• [The task] Among the entries below, find every line that contains the string "they", then copy it.
Start of Recorded information
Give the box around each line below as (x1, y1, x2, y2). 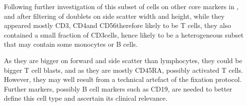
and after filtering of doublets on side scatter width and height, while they (4, 11, 225, 21)
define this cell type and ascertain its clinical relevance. (4, 93, 168, 103)
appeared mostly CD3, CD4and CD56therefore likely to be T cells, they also (4, 20, 231, 30)
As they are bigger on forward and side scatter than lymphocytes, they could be (4, 55, 242, 65)
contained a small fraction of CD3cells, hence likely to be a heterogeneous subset (4, 29, 244, 40)
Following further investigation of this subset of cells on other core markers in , (4, 1, 239, 11)
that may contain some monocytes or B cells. (4, 39, 138, 49)
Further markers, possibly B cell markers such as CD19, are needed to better (4, 83, 232, 93)
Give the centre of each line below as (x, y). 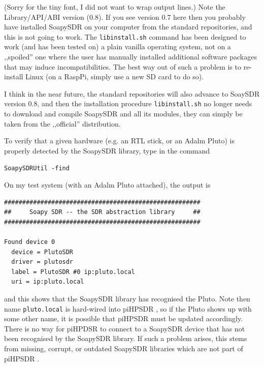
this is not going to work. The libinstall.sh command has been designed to (125, 36)
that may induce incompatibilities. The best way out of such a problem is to (123, 66)
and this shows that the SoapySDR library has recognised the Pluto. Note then (127, 299)
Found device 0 (30, 242)
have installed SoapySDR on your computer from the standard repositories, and (128, 27)
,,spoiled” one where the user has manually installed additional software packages (130, 57)
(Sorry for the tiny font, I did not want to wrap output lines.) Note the (115, 7)
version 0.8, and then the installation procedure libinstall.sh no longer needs (128, 103)
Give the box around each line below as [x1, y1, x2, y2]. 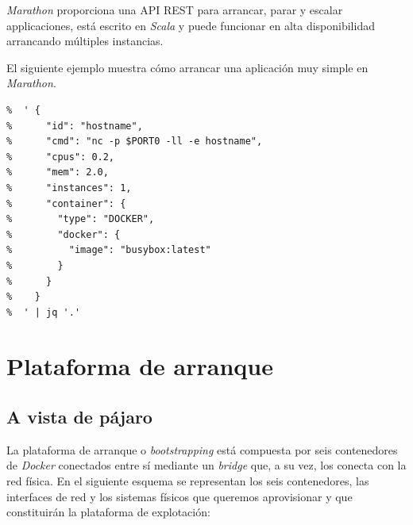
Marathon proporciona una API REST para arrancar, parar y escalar [6, 2, 343, 17]
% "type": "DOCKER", [6, 213, 155, 225]
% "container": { [6, 197, 126, 209]
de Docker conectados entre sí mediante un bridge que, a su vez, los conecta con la [6, 457, 407, 473]
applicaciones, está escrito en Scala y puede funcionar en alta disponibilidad [6, 17, 375, 33]
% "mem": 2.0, [6, 167, 109, 178]
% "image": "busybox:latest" [6, 244, 211, 256]
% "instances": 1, [6, 182, 132, 194]
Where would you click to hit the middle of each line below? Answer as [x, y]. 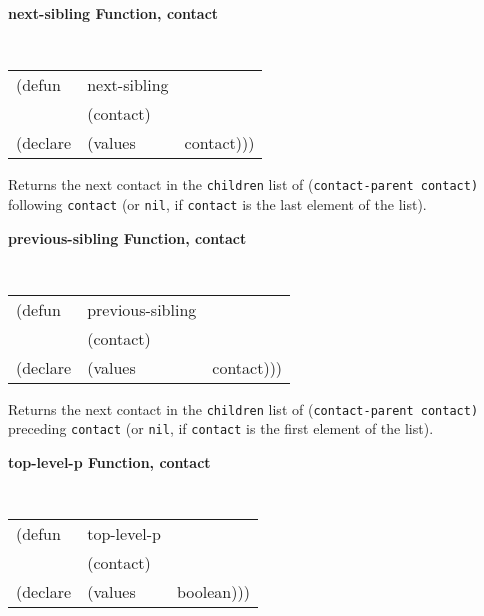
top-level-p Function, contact [109, 462]
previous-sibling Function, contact [127, 237]
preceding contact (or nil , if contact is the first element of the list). [221, 428]
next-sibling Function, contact [113, 13]
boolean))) [213, 592]
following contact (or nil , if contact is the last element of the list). [217, 203]
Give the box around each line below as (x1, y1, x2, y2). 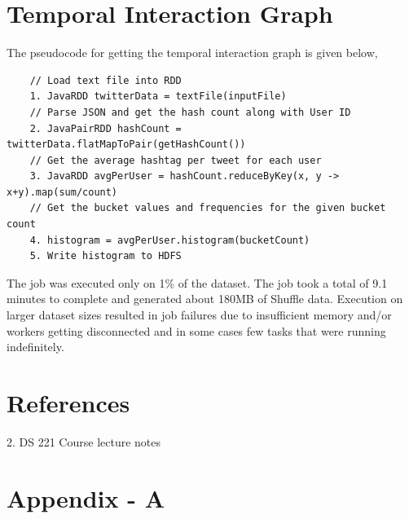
End of Recorded information
• [Response]
and after filtering of doublets on side scatter width and height, while they (4, 11, 225, 21)
appeared mostly CD3, CD4and CD56therefore likely to be T cells, they also (4, 20, 231, 30)
As they are bigger on forward and side scatter than lymphocytes, they could be (4, 55, 242, 65)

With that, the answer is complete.